Ностальгия по убийству | страница 25
— Кто вы? — вскрикнула я. — Вы — сумасшедший? Любите пугать публику своими откровениями?
Но этот гад снова пропустил мои слова мимо ушей. Он говорил и говорил, его челюсти, как жернова, перемалывали ужасные признания:
— Они нарисовали на ее высоком чистом лбу раздвоенное копыто. Нарисовали ее же кровью. Они попрали все святое... Тот, кто расчленил тело моей Мэри, понесет жестокое наказание. Он заплатит дороже, чем остальные сатанисты. Нет, это не оккультизм, это преступление. Они все заплатят, и очень дорого...
Внезапно незнакомец исчез — растаял в воздухе, как сизый туман. Потом неожиданно появился снова, причем лицо его стало огромным.
— Слушайте меня, — произнес он загробным голосом. — Вы должны помочь разыскать убийцу. Я должен отомстить, и я отомщу! Справедливость восторжествует!
Он помолчал. Я тоже не открывала рта. Тогда монстр продолжил свой монолог:
— Они все виновны, все, кто был тогда в подвале, в том числе и Джон Меннинг...
— Да отстаньте вы от меня, — не выдержала я. — Не знаю я вашего Джона Меннинга.
Вряд ли незнакомец разобрал эту реплику, потому что зубы мои выбивали отчаянную дробь. Дрожа от страха, я еще выше натянула одеяло.
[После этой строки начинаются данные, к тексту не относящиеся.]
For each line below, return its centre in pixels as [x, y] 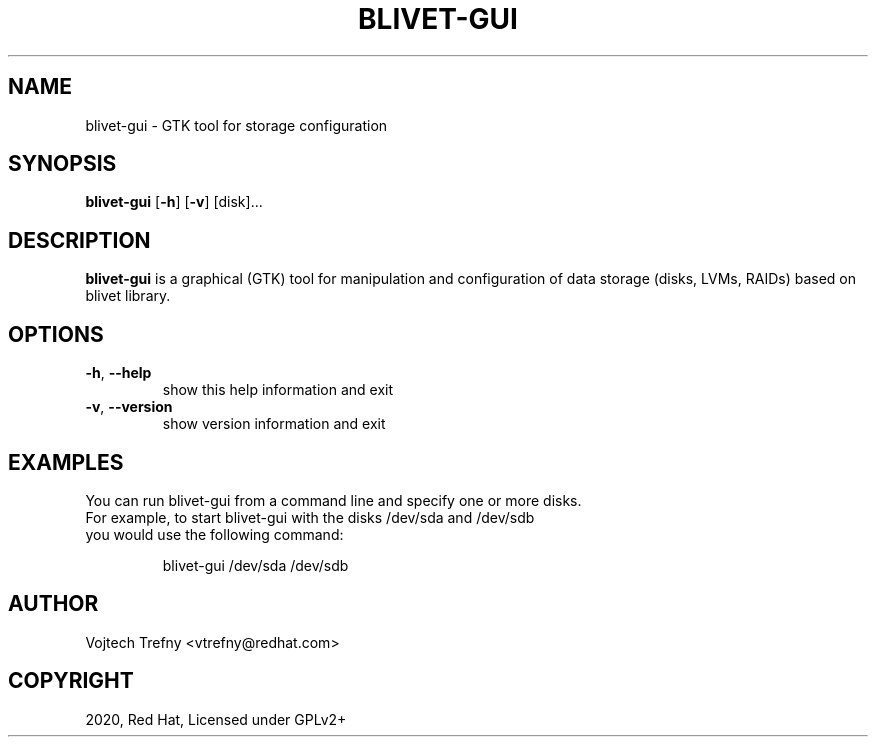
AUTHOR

— Грехи отцов переходят на их детей, но вы можете искупить грех отца, — ответил мне этот сумасшедший.
Его синюшное лицо вдруг заколыхалось, затуманилось.
— Я приду еще раз... Мы поговорим... Скоро... И исчез. Испарился.
Нервы мои были напряжены до предела, сердечко колотилось, как у пойманной птички. Что происходит? Кто этот человек? А может, я сошла с ума? Неужели я подвержена галлюцинациям?
Я принялась трясти головой, чтобы сбросить остатки сна и окончательно протрезветь. Боль из висков переместилась куда-то в область лба. Лоб стал тяжелым-тяжелым, я не удержала голову и уткнулась носом в подушку. «Сейчас умру». Как ни странно, но эта мысль успокоила меня, и я уснула крепким сном.
Открыв глаза, я увидела Селестину.
Голова моя больше не болела, хотя я слышала какой-то гул и звон. Глаза открылись с трудом, но все же открылись, что, несомненно, было личной победой. Слава Богу, утро. У зеркала вертится Селестина. Она в белом бюстгальтере, отделанном тончайшими кружевами, и белых трусиках.
— Привет, — сказала я и не узнала своего голоса: он принадлежал не веселой девушке Мэвис, а какой-то мегере-алкоголичке.
— Привет, Мэвис, — ответила Селестина. — Ну, как ночка?
— Удалась. Спасибо, что разбудила.
— Пустяки.
Она взяла щетку и принялась расчесывать волосы, корча в зеркале премиленькие гримасы.